The approach of the linked article tries to match words meaning the same thing across languages by separately building a vector embedding of each language corpus and then looking for structural (neighborhood) similarity between the embeddings, with an extra global 'rotation' step mapping the two vector spaces on one another.

So if both languages have a word for "cat", and many other words related to cats, and the relationship between these words is the same in both languages (e.g. 'cat' is close to 'dog' in a different way than it is close to 'food'), then these words can be successfully translated.

But if one language has a tiny vocabulary compared to the other one, and the vocabulary isn't even a subset of the other language's (dolphins don't talk about cats), then you can't get far. Unless you have an English training dataset that only uses words that do have translations in Dolphin. But we don't know what dolphins talk about, so we can't build this dataset.

Also, this is machine learning on text with distinct words; do we even have a 'separate words' parser for dolphin signals?

Current AI methods are basically just fancy correlations, so unless the thing you are looking for is in the dataset (or is a simple combination of things in the dataset) you won't be able to find it.

This means "can we use AI to translate between humans and dolphins" is mostly a question of "how much data do you have?"

Suppose, for example that we had 1 billion hours of audio/video of humans/dolphins doing things.  In this case, AI could almost certainly find correlations like: when dolphins pick up the seashell, they make the <<dolphin word for seashell>> sound, when humans pick up the seashell they make the <<human word for seashell>> sound.  You could then do something like CLIP to find a mapping between <<human word for seashell>> and <<dolphin word for seashell>>.  The magic step here is because we use the same embedding model for video in both cases, <<seashell>> is located at the same position in both our dolphin and human CLIP models.

But notice that I am already simplifying here.  There is no such thing as <<human word for seashell>>.  Instead, humans have many different languages.  For example Papua New Guinea has over 800 languages in a land area of a mere 400k square kilometers.  Because dolphins are living in what is essentially a hunter-gatherer existence, none of the pressures (trade, empire building) that cause human languages to span widespread areas exist.  Most likely each pod of dolphins has at a minimum its own dialect. (one pastime I noticed when visiting the UK was that people there liked to compare how towns only a few miles apart had different words for the same things)

Dolphin lives are also much simpler than human lives, so their language is presumably also much simpler.  Maybe like Eskimos have 100 words for snow, dolphins have 100 words for water.  But it's much more likely that without the need to coordinate resources for complex tasks like tool-making, dolphins simply don't have as complex a grammar as humans do.  Less complex grammar means less patterns means less for the machine learning to pick up on (machine learning loves patterns).  

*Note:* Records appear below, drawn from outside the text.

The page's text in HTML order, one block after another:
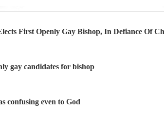
First Openly Gay Bishop, In Defiance Of
gay candidates for bishop
confusing even to God
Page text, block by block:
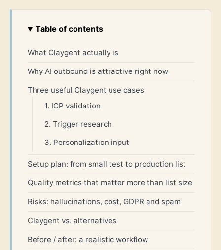
Table of contents
What Claygent actually is
Why AI outbound is attractive right now
Three useful Claygent use cases
1. ICP validation
2. Trigger research
3. Personalization input
Setup plan: from small test to production list
Quality metrics that matter more than list size
Risks: hallucinations, cost, GDPR and spam
Claygent vs. alternatives
Before / after: a realistic workflow
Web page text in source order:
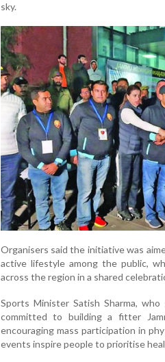
sky.
Organisers said the initiative was
active lifestyle among the public,
across the region in a shared
Sports Minister Satish Sharma,
committed to building a fitter
encouraging mass participation in
events inspire people to prioritise
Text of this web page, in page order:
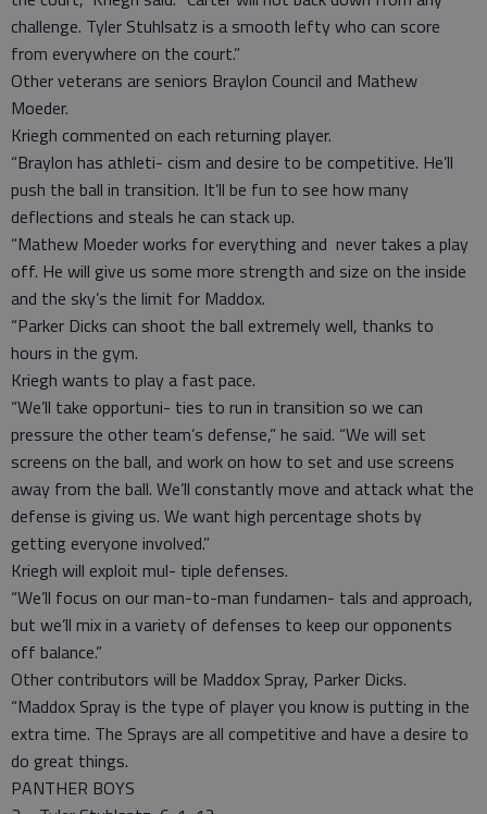
challenge. Tyler Stuhlsatz is a smooth lefty who can score
from everywhere on the court.”
Other veterans are seniors Braylon Council and Mathew
Moeder.
Kriegh commented on each returning player.
“Braylon has athleti- cism and desire to be competitive. He’ll
push the ball in transition. It’ll be fun to see how many
deflections and steals he can stack up.
“Mathew Moeder works for everything and never takes a play
off. He will give us some more strength and size on the inside
and the sky’s the limit for Maddox.
“Parker Dicks can shoot the ball extremely well, thanks to
hours in the gym.
Kriegh wants to play a fast pace.
“We’ll take opportuni- ties to run in transition so we can
pressure the other team’s defense,” he said. “We will set
screens on the ball, and work on how to set and use screens
away from the ball. We’ll constantly move and attack what the
defense is giving us. We want high percentage shots by
getting everyone involved.”
Kriegh will exploit mul- tiple defenses.
“We’ll focus on our man-to-man fundamen- tals and approach,
but we’ll mix in a variety of defenses to keep our opponents
off balance.”
Other contributors will be Maddox Spray, Parker Dicks.
“Maddox Spray is the type of player you know is putting in the
extra time. The Sprays are all competitive and have a desire to
do great things.
PANTHER BOYS
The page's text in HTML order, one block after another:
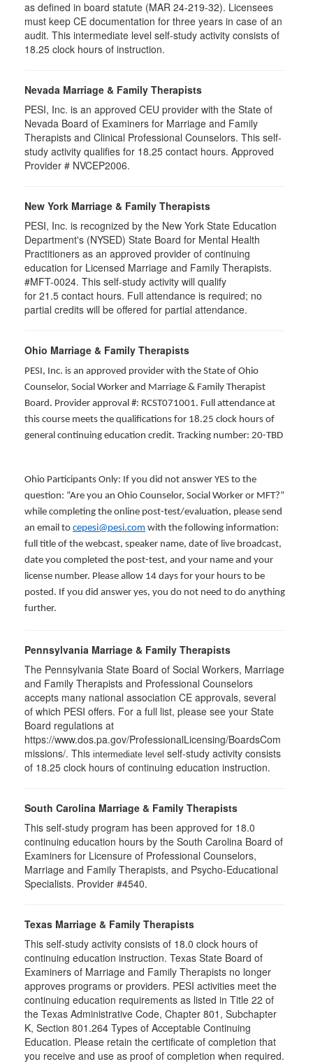
as defined in board statute (MAR 24-219-32). Licensees
must keep CE documentation for three years in case of an
audit. This intermediate level self-study activity consists of
18.25 clock hours of instruction.
Nevada Marriage & Family Therapists
PESI, Inc. is an approved CEU provider with the State of
Nevada Board of Examiners for Marriage and Family
Therapists and Clinical Professional Counselors. This self-
study activity qualifies for 18.25 contact hours. Approved
Provider # NVCEP2006.
New York Marriage & Family Therapists
PESI, Inc. is recognized by the New York State Education
Department's (NYSED) State Board for Mental Health
Practitioners as an approved provider of continuing
education for Licensed Marriage and Family Therapists.
#MFT-0024. This self-study activity will qualify
for 21.5 contact hours. Full attendance is required; no
partial credits will be offered for partial attendance.
Ohio Marriage & Family Therapists
PESI, Inc. is an approved provider with the State of Ohio
Counselor, Social Worker and Marriage & Family Therapist
Board. Provider approval #: RCST071001. Full attendance at
this course meets the qualifications for 18.25 clock hours of
general continuing education credit. Tracking number: 20-TBD
Ohio Participants Only: If you did not answer YES to the
question: “Are you an Ohio Counselor, Social Worker or MFT?”
while completing the online post-test/evaluation, please send
an email to cepesi@pesi.com with the following information:
full title of the webcast, speaker name, date of live broadcast,
date you completed the post-test, and your name and your
license number. Please allow 14 days for your hours to be
posted. If you did answer yes, you do not need to do anything
further.
Pennsylvania Marriage & Family Therapists
The Pennsylvania State Board of Social Workers, Marriage
and Family Therapists and Professional Counselors
accepts many national association CE approvals, several
of which PESI offers. For a full list, please see your State
Board regulations at
https://www.dos.pa.gov/ProfessionalLicensing/BoardsCom
missions/. This intermediate level self-study activity consists
of 18.25 clock hours of continuing education instruction.
South Carolina Marriage & Family Therapists
This self-study program has been approved for 18.0
continuing education hours by the South Carolina Board of
Examiners for Licensure of Professional Counselors,
Marriage and Family Therapists, and Psycho-Educational
Specialists. Provider #4540.
Texas Marriage & Family Therapists
This self-study activity consists of 18.0 clock hours of
continuing education instruction. Texas State Board of
Examiners of Marriage and Family Therapists no longer
approves programs or providers. PESI activities meet the
continuing education requirements as listed in Title 22 of
the Texas Administrative Code, Chapter 801, Subchapter
K, Section 801.264 Types of Acceptable Continuing
Education. Please retain the certificate of completion that
you receive and use as proof of completion when required.
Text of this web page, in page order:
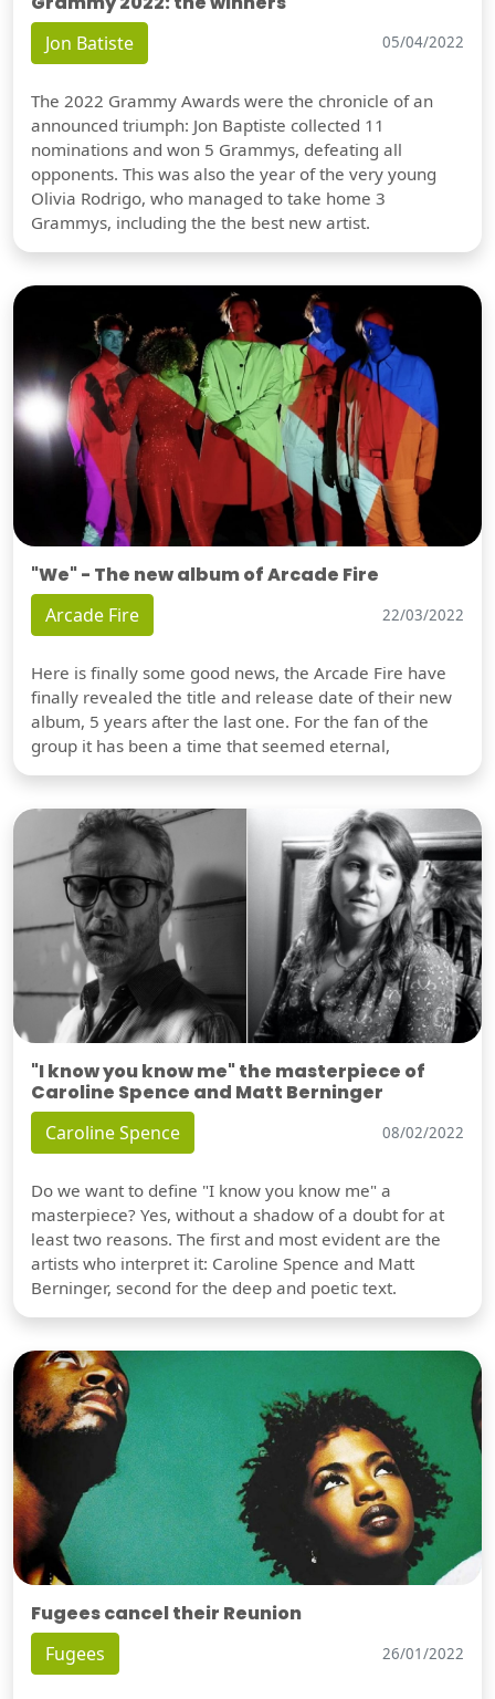
Jon Batiste 05/04/2022
The 2022 Grammy Awards were the chronicle of an
announced triumph: Jon Baptiste collected 11
nominations and won 5 Grammys, defeating all
opponents. This was also the year of the very young
Olivia Rodrigo, who managed to take home 3
Grammys, including the the best new artist.
"We" - The new album of Arcade Fire
Arcade Fire 22/03/2022
Here is finally some good news, the Arcade Fire have
finally revealed the title and release date of their new
album, 5 years after the last one. For the fan of the
group it has been a time that seemed eternal,
"I know you know me" the masterpiece of
Caroline Spence and Matt Berninger
Caroline Spence 08/02/2022
Do we want to define "I know you know me" a
masterpiece? Yes, without a shadow of a doubt for at
least two reasons. The first and most evident are the
artists who interpret it: Caroline Spence and Matt
Berninger, second for the deep and poetic text.
Fugees cancel their Reunion
Fugees 26/01/2022
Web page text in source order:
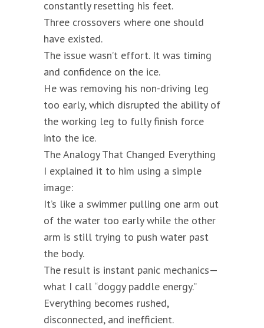
constantly resetting his feet.
Three crossovers where one should
have existed.
The issue wasn’t effort. It was timing
and confidence on the ice.
He was removing his non-driving leg
too early, which disrupted the ability of
the working leg to fully finish force
into the ice.
The Analogy That Changed Everything
I explained it to him using a simple
image:
It’s like a swimmer pulling one arm out
of the water too early while the other
arm is still trying to push water past
the body.
The result is instant panic mechanics—
what I call “doggy paddle energy.”
Everything becomes rushed,
disconnected, and inefficient.
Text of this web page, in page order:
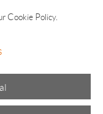
Artlogic
Cookie Policy.

So, perhaps the correct analogy is: if we had a billion hours of audio/video of a particular tribe of humans and billion hours of a particular pod of dolphins we could feed it into a model like CLIP and find sounds with similar embeddings in both languages.  As pointed out in other comments, it would help if the humans and dolphins were doing similar things, so for the humans you might want to pick a group that focused on underwater activities.

In reality (assuming AGI doesn't get there first, which seems quite likely), the fastest path to human-dolphin translation will take a hybrid approach.  AI will be used to identify correlations in dolphin language.  For example this study that claims to have identified vowels in whale speech.  Once we have a basic mapping: dolphin sounds -> symbols humans can read, some very intelligent and very persistent human being will stare at those symbols, make guesses about what they mean, and then do experiments to verify those guesses.  For example, humans might try replaying the sounds they think represent words/sentences to dolphins and seeing how they respond.  This closely matches how new human languages are translated: a human being lives in contact with the speakers of the language for an extended period of time until they figure out what various words mean.

What would it take for an only-AI approach to replicate the path I just talked about (AI generates a dictionary of symbols that a human then uses to craft a clever experiment that uses the least amount of data possible)?  Well, it would mean overcoming the data inefficiency of current machine learning algorithms.  Comparing how many "input tokens" it takes to train a human child vs GPT-3, we can estimate that humans are ~1000x more data efficient than modern AI techniques.  

Overcoming this barrier will likely require inference+search techniques where the AI uses a statistical model to "guess" at an answer and then checks that answer against a source of truth.  One important metric to watch is the ARC prize, which intentionally has far less data than traditional machine learning techniques require.  If ARC is solved, it likely means that AI-only dolphin-to-human translation is on its way (but it also likely means that AGI is immanent).

So, to answer your original question: "Could we use current AI methods to understand dolphins?"  Yes, but doing so would require an unrealistically large amount of data and most likely other techniques will get there sooner.